● **TASK INPUT**:
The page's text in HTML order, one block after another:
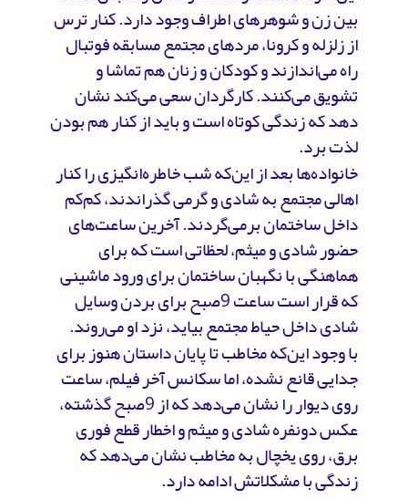
بین زن و شوهرهای اطراف وجود دارد. کنار ترس
از زلزله و کرونا، مردهای مجتمع مسابقه فوتبال
راه می‌اندازند و کودکان و زنان هم تماشا و
تشویق می‌کنند. کارگردان سعی می‌کند نشان
دهد که زندگی کوتاه است و باید از کنار هم بودن
لذت برد.
خانواده‌ها بعد از این‌که شب خاطره‌انگیزی را کنار
اهالی مجتمع به شادی و گرمی گذراندند، کم‌کم
داخل ساختمان برمی‌گردند. آخرین ساعت‌های
حضور شادی و میثم، لحظاتی است که برای
هماهنگی با نگهبان ساختمان برای ورود ماشینی
که قرار است ساعت 9صبح برای بردن وسایل
شادی داخل حیاط مجتمع بیاید، نزد او می‌روند.
با وجود این‌که مخاطب تا پایان داستان هنوز برای
جدایی قانع نشده، اما سکانس آخر فیلم، ساعت
روی دیوار را نشان می‌دهد که از 9صبح گذشته،
عکس دونفره شادی و میثم و اخطار قطع فوری
برق، روی یخچال به مخاطب نشان می‌دهد که
زندگی با مشکلاتش ادامه دارد.
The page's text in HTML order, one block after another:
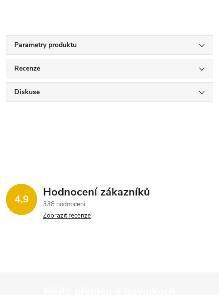
Parametry produktu
Recenze
Diskuse
4,9 Hodnocení zákazníků
338 hodnocení
Zobrazit recenze
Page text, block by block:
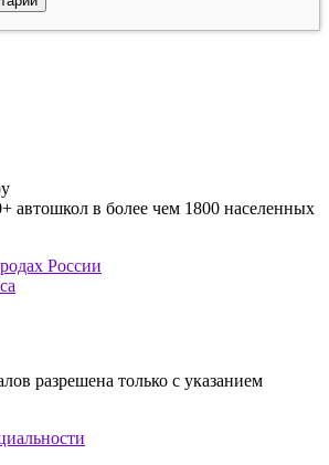
автошкол в более чем 1800 населенных
России
разрешена только с указанием
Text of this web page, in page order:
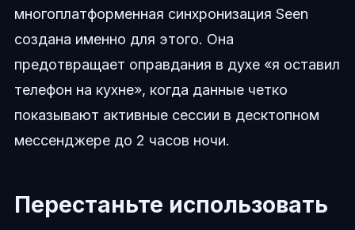
многоплатформенная синхронизация Seen
создана именно для этого. Она
предотвращает оправдания в духе «я оставил
телефон на кухне», когда данные четко
показывают активные сессии в десктопном
мессенджере до 2 часов ночи.
Перестаньте использовать
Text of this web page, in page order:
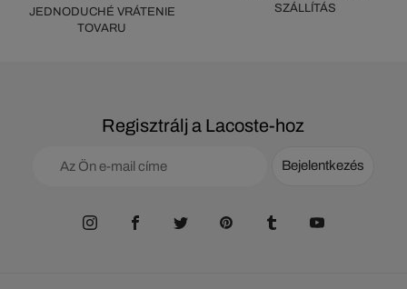
JEDNODUCHÉ VRÁTENIE
TOVARU
SZÁLLÍTÁS
Regisztrálj a Lacoste-hoz
Bejelentkezés
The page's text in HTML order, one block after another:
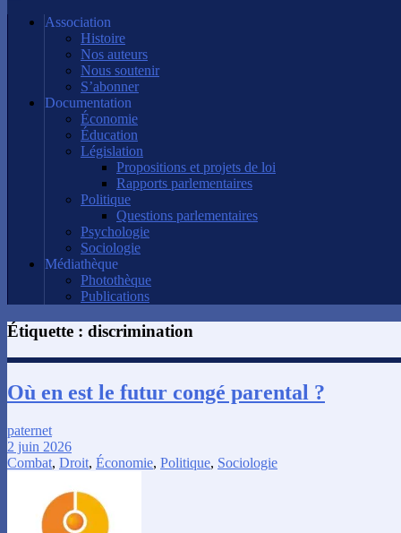
Association
Histoire
Nos auteurs
Nous soutenir
S’abonner
Documentation
Économie
Éducation
Législation
Propositions et projets de loi
Rapports parlementaires
Politique
Questions parlementaires
Psychologie
Sociologie
Médiathèque
Photothèque
Publications
Étiquette : discrimination
Où en est le futur congé parental ?
paternet
2 juin 2026
Combat, Droit, Économie, Politique, Sociologie
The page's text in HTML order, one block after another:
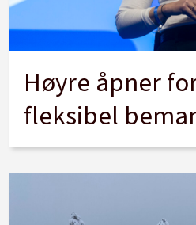
Høyre åpner
fleksibel
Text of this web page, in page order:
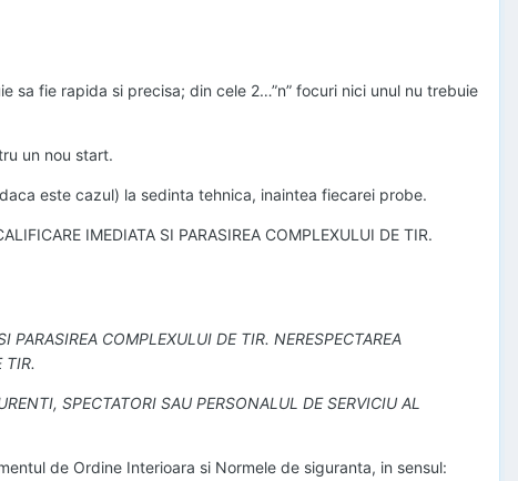
sa fie rapida si precisa; din cele 2…”n” focuri nici unul nu trebuie
un nou start.
este cazul) la sedinta tehnica, inaintea fiecarei probe.
IMEDIATA SI PARASIREA COMPLEXULUI DE TIR.
PARASIREA COMPLEXULUI DE TIR. NERESPECTAREA
TIR.
SPECTATORI SAU PERSONALUL DE SERVICIU AL
de Ordine Interioara si Normele de siguranta, in sensul:
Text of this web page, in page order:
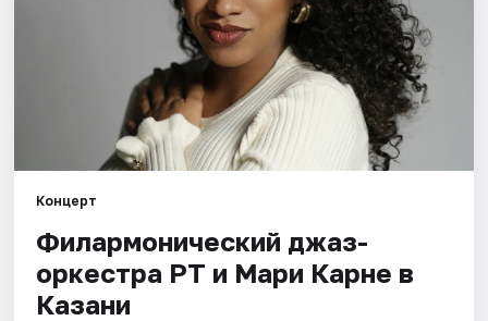
Площадки
Артисты
Концерт
Филармонический джаз-
оркестра РТ и Мари Карне в
Казани
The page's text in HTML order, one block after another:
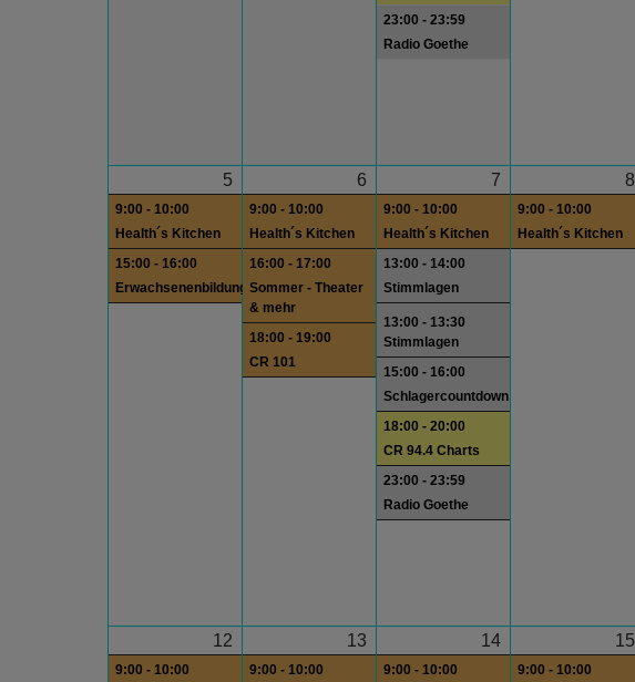
23:00 - 23:59
Radio Goethe
5
9:00 - 10:00
Health´s Kitchen
15:00 - 16:00
Erwachsenenbildung
6
9:00 - 10:00
Health´s Kitchen
16:00 - 17:00
Sommer - Theater
& mehr
18:00 - 19:00
CR 101
7
9:00 - 10:00
Health´s Kitchen
13:00 - 14:00
Stimmlagen
13:00 - 13:30
Stimmlagen
15:00 - 16:00
Schlagercountdown
18:00 - 20:00
CR 94.4 Charts
23:00 - 23:59
Radio Goethe
8
9:00 - 10:00
Health´s Kitchen
12
9:00 - 10:00
13
9:00 - 10:00
14
9:00 - 10:00
15
9:00 - 10:00
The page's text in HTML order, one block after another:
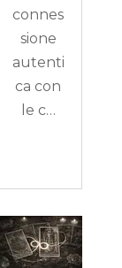
connes
sione
autenti
ca con
le c…
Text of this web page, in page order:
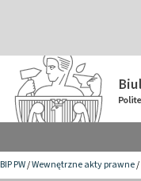
BIP PW/Wewnętrzne akty prawne/
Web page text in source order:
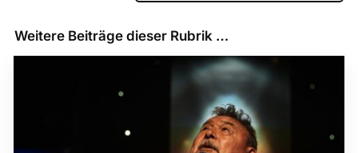
Weitere Beiträge dieser Rubrik …
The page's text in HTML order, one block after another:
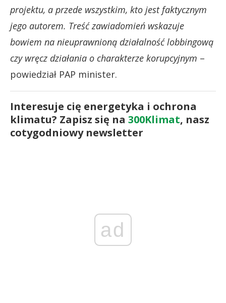
projektu, a przede wszystkim, kto jest faktycznym
jego autorem. Treść zawiadomień wskazuje
bowiem na nieuprawnioną działalność lobbingową
czy wręcz działania o charakterze korupcyjnym –
powiedział PAP minister.
Interesuje cię energetyka i ochrona
klimatu? Zapisz się na 300Klimat, nasz
cotygodniowy newsletter
ad
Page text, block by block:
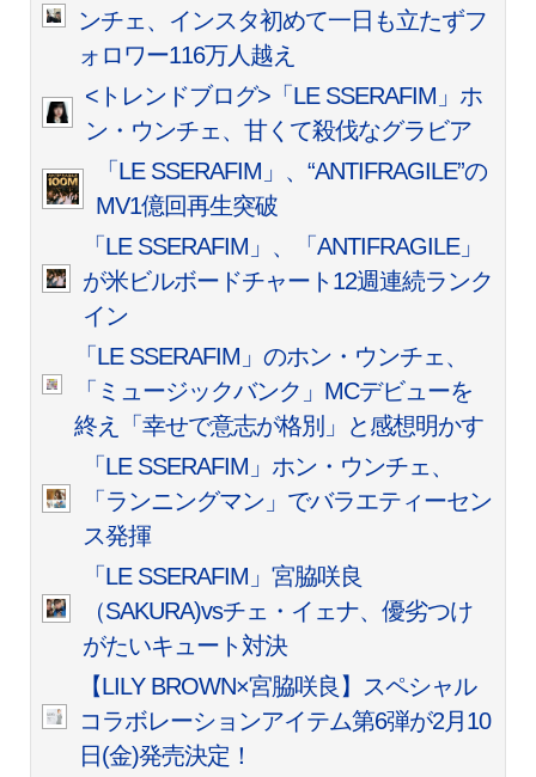
ンチェ、インスタ初めて一日も立たずフ
ォロワー116万人越え
<トレンドブログ>「LE SSERAFIM」ホ
ン・ウンチェ、甘くて殺伐なグラビア
「LE SSERAFIM」、“ANTIFRAGILE”の
MV1億回再生突破
「LE SSERAFIM」、「ANTIFRAGILE」
が米ビルボードチャート12週連続ランク
イン
「LE SSERAFIM」のホン・ウンチェ、
「ミュージックバンク」MCデビューを
終え「幸せで意志が格別」と感想明かす
「LE SSERAFIM」ホン・ウンチェ、
「ランニングマン」でバラエティーセン
ス発揮
「LE SSERAFIM」宮脇咲良
（SAKURA)vsチェ・イェナ、優劣つけ
がたいキュート対決
【LILY BROWN×宮脇咲良】スペシャル
コラボレーションアイテム第6弾が2月10
日(金)発売決定！
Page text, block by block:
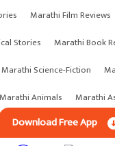
Marathi Film Reviews
Stories
Marathi Book
Marathi Science-Fiction
Marathi Animals
Marathi
Marathi Anything Marathi
Download Free App

● **WHAT TO WORK ON**: The records above are to be repeated word for word, with the pictures omitted.

● **EXERCISE RESPONSE**:
The page's text in HTML order, one block after another:
بین زن و شوهرهای اطراف وجود دارد. کنار ترس
از زلزله و کرونا، مردهای مجتمع مسابقه فوتبال
راه می‌اندازند و کودکان و زنان هم تماشا و
تشویق می‌کنند. کارگردان سعی می‌کند نشان
دهد که زندگی کوتاه است و باید از کنار هم بودن
لذت برد.
خانواده‌ها بعد از این‌که شب خاطره‌انگیزی را کنار
اهالی مجتمع به شادی و گرمی گذراندند، کم‌کم
داخل ساختمان برمی‌گردند. آخرین ساعت‌های
حضور شادی و میثم، لحظاتی است که برای
هماهنگی با نگهبان ساختمان برای ورود ماشینی
که قرار است ساعت 9صبح برای بردن وسایل
شادی داخل حیاط مجتمع بیاید، نزد او می‌روند.
با وجود این‌که مخاطب تا پایان داستان هنوز برای
جدایی قانع نشده، اما سکانس آخر فیلم، ساعت
روی دیوار را نشان می‌دهد که از 9صبح گذشته،
عکس دونفره شادی و میثم و اخطار قطع فوری
برق، روی یخچال به مخاطب نشان می‌دهد که
زندگی با مشکلاتش ادامه دارد.
The page's text in HTML order, one block after another:
Parametry produktu
Recenze
Diskuse
4,9 Hodnocení zákazníků
338 hodnocení
Zobrazit recenze
Page text, block by block:
автошкол в более чем 1800 населенных
России
разрешена только с указанием
Text of this web page, in page order:
многоплатформенная синхронизация Seen
создана именно для этого. Она
предотвращает оправдания в духе «я оставил
телефон на кухне», когда данные четко
показывают активные сессии в десктопном
мессенджере до 2 часов ночи.
Перестаньте использовать
Text of this web page, in page order:
JEDNODUCHÉ VRÁTENIE
TOVARU
SZÁLLÍTÁS
Regisztrálj a Lacoste-hoz
Bejelentkezés
The page's text in HTML order, one block after another:
Association
Histoire
Nos auteurs
Nous soutenir
S’abonner
Documentation
Économie
Éducation
Législation
Propositions et projets de loi
Rapports parlementaires
Politique
Questions parlementaires
Psychologie
Sociologie
Médiathèque
Photothèque
Publications
Étiquette : discrimination
Où en est le futur congé parental ?
paternet
2 juin 2026
Combat, Droit, Économie, Politique, Sociologie
The page's text in HTML order, one block after another:
Høyre åpner
fleksibel
Text of this web page, in page order:
sa fie rapida si precisa; din cele 2…”n” focuri nici unul nu trebuie
un nou start.
este cazul) la sedinta tehnica, inaintea fiecarei probe.
IMEDIATA SI PARASIREA COMPLEXULUI DE TIR.
PARASIREA COMPLEXULUI DE TIR. NERESPECTAREA
TIR.
SPECTATORI SAU PERSONALUL DE SERVICIU AL
de Ordine Interioara si Normele de siguranta, in sensul:
Text of this web page, in page order:
Площадки
Артисты
Концерт
Филармонический джаз-
оркестра РТ и Мари Карне в
Казани
The page's text in HTML order, one block after another:
23:00 - 23:59
Radio Goethe
5
9:00 - 10:00
Health´s Kitchen
15:00 - 16:00
Erwachsenenbildung
6
9:00 - 10:00
Health´s Kitchen
16:00 - 17:00
Sommer - Theater
& mehr
18:00 - 19:00
CR 101
7
9:00 - 10:00
Health´s Kitchen
13:00 - 14:00
Stimmlagen
13:00 - 13:30
Stimmlagen
15:00 - 16:00
Schlagercountdown
18:00 - 20:00
CR 94.4 Charts
23:00 - 23:59
Radio Goethe
8
9:00 - 10:00
Health´s Kitchen
12
9:00 - 10:00
13
9:00 - 10:00
14
9:00 - 10:00
15
9:00 - 10:00
The page's text in HTML order, one block after another:
connes
sione
autenti
ca con
le c…
Text of this web page, in page order:
BIP PW/Wewnętrzne akty prawne/
Web page text in source order:
Weitere Beiträge dieser Rubrik …
The page's text in HTML order, one block after another:
projektu, a przede wszystkim, kto jest faktycznym
jego autorem. Treść zawiadomień wskazuje
bowiem na nieuprawnioną działalność lobbingową
czy wręcz działania o charakterze korupcyjnym –
powiedział PAP minister.
Interesuje cię energetyka i ochrona
klimatu? Zapisz się na 300Klimat, nasz
cotygodniowy newsletter
ad
Page text, block by block:
ンチェ、インスタ初めて一日も立たずフ
ォロワー116万人越え
<トレンドブログ>「LE SSERAFIM」ホ
ン・ウンチェ、甘くて殺伐なグラビア
「LE SSERAFIM」、“ANTIFRAGILE”の
MV1億回再生突破
「LE SSERAFIM」、「ANTIFRAGILE」
が米ビルボードチャート12週連続ランク
イン
「LE SSERAFIM」のホン・ウンチェ、
「ミュージックバンク」MCデビューを
終え「幸せで意志が格別」と感想明かす
「LE SSERAFIM」ホン・ウンチェ、
「ランニングマン」でバラエティーセン
ス発揮
「LE SSERAFIM」宮脇咲良
（SAKURA)vsチェ・イェナ、優劣つけ
がたいキュート対決
【LILY BROWN×宮脇咲良】スペシャル
コラボレーションアイテム第6弾が2月10
日(金)発売決定！
Page text, block by block:
Marathi Film Reviews
Stories
Marathi Book
Marathi Science-Fiction
Marathi Animals
Marathi
Marathi Anything Marathi
Download Free App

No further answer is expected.